What Vitalik Buterin’s AI Privacy Warning Means for Crypto Users

TLDR

• Vitalik Buterin says cloud-based AI tools expose user data and raise serious security risks
• Research shows around 15% of AI agent “skills” contain malicious instructions
• Some AI agents can modify system settings or send data to external servers without user knowledge
• Buterin built a local AI setup using on-device inference, sandboxing, and human approval for actions
• The AI agents market is projected to grow from $8 billion in 2025 to over $48 billion by 2030

Vitalik Buterin, co-founder of Ethereum, published a blog post warning that modern AI tools create serious privacy and security risks. He argued that cloud-based systems should be replaced with local, on-device alternatives.

⚡️NEW: @VitalikButerin outlines a privacy-first vision for AI, pushing for fully local, self-sovereign LLM setups to reduce data leaks and external control.

He warns current AI ecosystems are “cavalier” on security, highlighting risks like data exfiltration, jailbreaks, and… pic.twitter.com/Q9BjHSISrL

— The Crypto Times (@CryptoTimes_io) April 2, 2026

Buterin said AI has moved beyond simple chat tools. Newer systems now act as autonomous agents that can complete long tasks using hundreds of tools. He said this shift increases the risk of data exposure and unauthorized actions.

He wrote that he has already stopped using cloud-based AI. He described his setup as “self-sovereign, local, private, and secure.”

“I come from a position of deep fear of feeding our entire personal lives to cloud AI,” he wrote.

He cited research showing that about 15% of AI agent skills contain malicious instructions. Some tools were also found to send data to external servers without the user knowing.

Buterin warned that certain AI models may contain hidden backdoors. These could activate under specific conditions and act in the developer’s interest rather than the user’s.

He also noted that many models described as open-source are only “open-weights.” Their full internal structure is not visible, which leaves room for unknown risks.

Buterin’s Local AI Setup

To address these concerns, Buterin built a system around on-device inference, local storage, and process sandboxing. His setup runs on NixOS, with llama-server handling local inference and bubblewrap used to isolate processes.

He tested several hardware configurations using the Qwen3.5 35B model. A laptop with an NVIDIA 5090 GPU delivered around 90 tokens per second. An AMD Ryzen AI Max Pro system reached about 51 tokens per second. DGX Spark hardware hit around 60 tokens per second.
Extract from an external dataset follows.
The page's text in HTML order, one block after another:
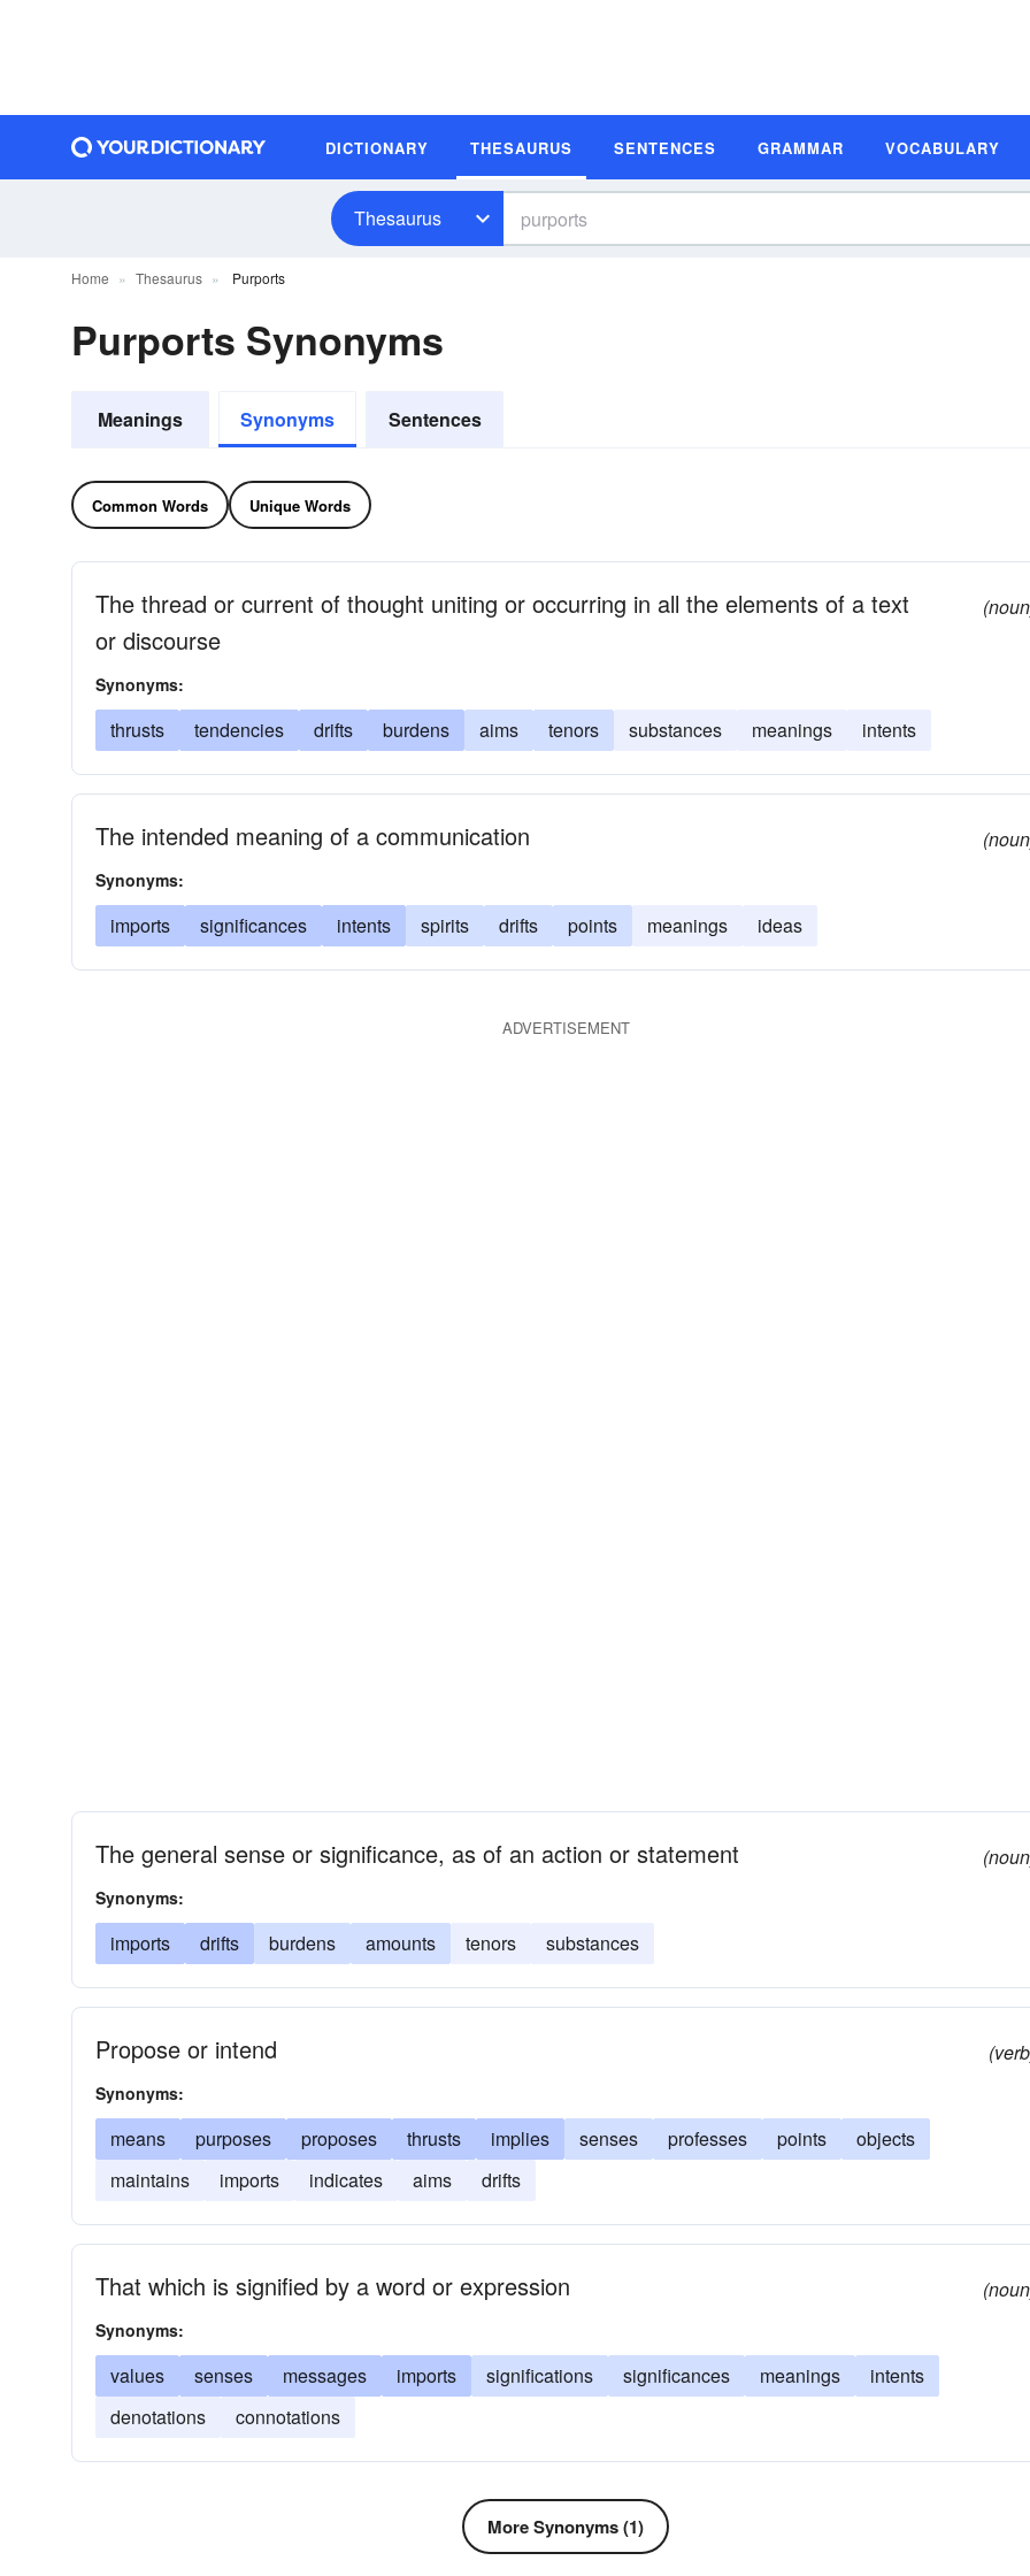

He said performance below 50 tokens per second felt too slow for regular use. Based on his tests, he preferred high-performance laptops over specialized hardware.

For those who cannot afford such setups, he suggested groups of friends pool resources to buy a shared computer and GPU and connect to it remotely.

Human Approval as a Safety Layer

Buterin uses a “2-of-2” confirmation model for sensitive actions. Tasks like sending messages or transactions require both AI output and human approval.

He said combining human and AI decisions is safer than relying on either alone. When using remote models, his requests are first filtered through a local model to remove sensitive information before anything is sent out.

He compared AI systems to smart contracts, saying they can be useful but should not be fully trusted.

AI Agents and Market Growth

The use of AI agents is growing. Projects like OpenClaw are expanding autonomous agent capabilities. These systems can operate independently and complete tasks using multiple tools.

Industry estimates put the AI agents market at around $8 billion in 2025. That figure is projected to reach over $48 billion by 2030, representing annual growth of more than 43%.

Some agents can modify system settings or alter prompts without user approval, which increases the risk of unauthorized access.